Our results indicated that OSA clinical phenotypes are more likely to overlap in females than males (Fig. 1). This could be due to the higher prevalence of all phenotypes in women. To date, there are not many studies on overlapping OSA clinical phenotypes; however the overlapping phenotype “EDS-insomnia” was also more common in women than in men (27.2% vs. 24.1%) in a study where the authors identified two clinical phenotypes: “EDS” and “insomnia”. They found that females had a higher prevalence of all traits than men36. Physicians must consider the much-increased occurrence of overlapping characteristics in female patients while treating OSA in these individuals. Considering phenotypic differences between men and women, particularly the overlapping phenotypes, future clinical trials would yield better results by examining women and men in separate trial groups, doing a phenotype-based approach trial, and taking overlapping phenotypes into account.

“Insomnia” was associated with shorter sleep duration in men and women with high-risk for OSA. It was associated with urban residency and a history of CVD in males. In agreement with our findings, Anttalainen et al.36 and Saaresranta et al.8 have indicated that “insomnia” is associated with CVD comorbidity, and CVD is more common in the “insomnia” phenotype than the “sleepy” phenotype. We found that the “RLS” phenotype was associated with the history of CVD, which is consistent with previous studies on this issue37,38,39.

Our study’s strength was that participants originated from different regions of country and were sampled using the door-to-door approach. By providing the workers that collected the data with rigorous training and three quality checkpoints, we also improved the sample quality. We had a closed sex-stratified look into OSA clinical phenotypes and overlapped phenotypes.

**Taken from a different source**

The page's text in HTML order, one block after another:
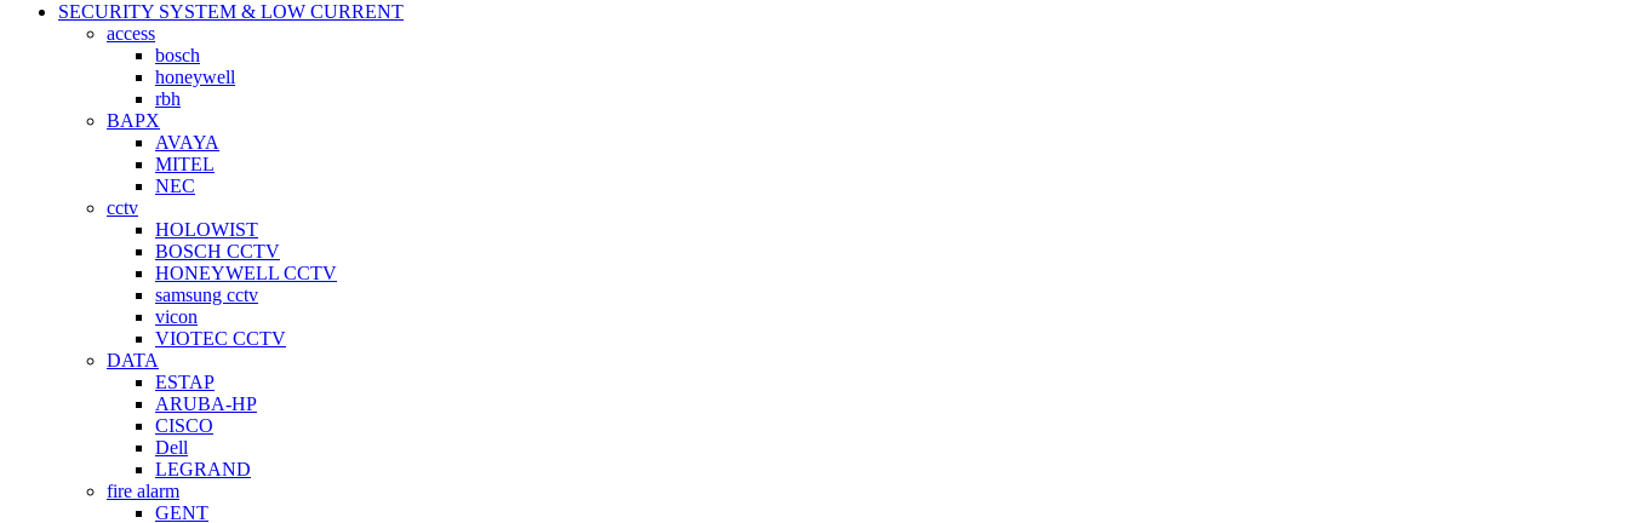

Another aspect of our study was that, unlike prior studies, we did not treat “RLS” and “insomnia” as a single phenotype. A further aspect of our study was the nationwide promotion of sleep health awareness by providing the residents with information on sleep health, sleep disorders, and treatments through pamphlets and trained interviewers (see Fig. S1 in the supplemental material).

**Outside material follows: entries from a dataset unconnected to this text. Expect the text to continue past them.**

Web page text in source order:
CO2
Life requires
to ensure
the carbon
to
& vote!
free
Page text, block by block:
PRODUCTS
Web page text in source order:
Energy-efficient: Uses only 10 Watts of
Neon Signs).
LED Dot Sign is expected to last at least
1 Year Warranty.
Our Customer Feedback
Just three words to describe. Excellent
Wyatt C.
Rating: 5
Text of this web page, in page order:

The sampling of two further provinces was not accomplished regarding the COVID-19 pandemic. A second step was planned in which individuals with a high risk for OSA would be examined by a sleep specialist and, if consented, undergo polysomnography. Unfortunately, regarding the COVID-19 pandemic, we could not perform the second step.

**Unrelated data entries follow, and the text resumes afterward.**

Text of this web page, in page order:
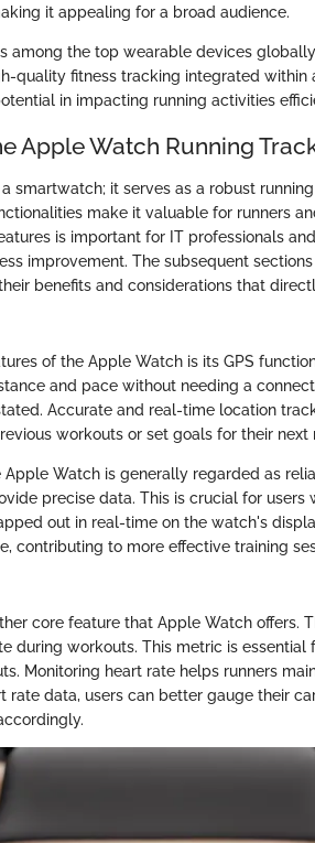
it appealing for a broad audience.
among the top wearable devices
quality fitness tracking integrated within
in impacting running activities
Apple Watch Running
smartwatch; it serves as a robust
make it valuable for runners
is important for IT professionals
improvement. The subsequent
benefits and considerations that
of the Apple Watch is its GPS
and pace without needing a
Accurate and real-time location
workouts or set goals for their next
Apple Watch is generally regarded as
precise data. This is crucial for users
out in real-time on the watch's
contributing to more effective training
core feature that Apple Watch offers.
during workouts. This metric is essential
Monitoring heart rate helps runners
rate data, users can better gauge their
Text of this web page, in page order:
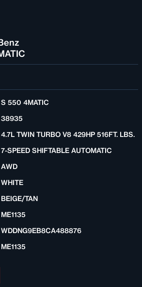
S 550 4MATIC
38935
4.7L TWIN TURBO V8 429HP 516FT. LBS.
7-SPEED SHIFTABLE AUTOMATIC
AWD
WHITE
BEIGE/TAN
ME1135
WDDNG9EB8CA488876
ME1135
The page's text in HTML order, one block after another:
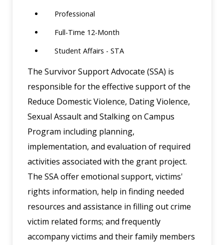
Professional
Full-Time 12-Month
Student Affairs - STA
The Survivor Support Advocate (SSA) is
responsible for the effective support of the
Reduce Domestic Violence, Dating Violence,
Sexual Assault and Stalking on Campus
Program including planning,
implementation, and evaluation of required
activities associated with the grant project.
The SSA offer emotional support, victims'
rights information, help in finding needed
resources and assistance in filling out crime
victim related forms; and frequently
accompany victims and their family members

Another limitation of our research was the single question to characterize the sleepy phenotype. A lengthier questionnaire such as Epworth Sleepiness Scale (ESS) could cause participants’ tiredness. While this decision may limit the extent to which we can fully characterize the phenotype of sleepy patients with OSA, it was necessary to achieve our primary objective of estimating OSA prevalence in the Iranian population.

Future directions

While our study benefits from a robust methodology, including a large sample size, clustering sampling method, and complex survey analysis, it is important to note that OSA screening relied on questionnaires. Future research might combine the advantages of large-scale surveys with the diagnostic accuracy of techniques like polysomnography for more definitive results to increase accuracy. Moreover, based on the distribution of different OSA clinical phenotypes, further studies on the association of these clinical phenotypes with pathophysiological phenotypes are required.

We recommend developing a national plan for OSA awareness, prevention, diagnosis, and management strategies. Promoting sleep health across the community and incorporating sleep health into the national health agenda by providing authorities with national data on the issue and the cost of OSA, which is important for health and insurance stockholders, appears to be necessary.

Conclusions

Approximately a third of Iranians were at high risk for OSA, and three different and numerous overlapping OSA phenotypes were found. Therefore, implementing national health initiatives for OSA is crucial. To better identify the burden of OSA, sex-stratified trial groups, phenotype-based strategies, and study of overlapping phenotypes are recommended for the future.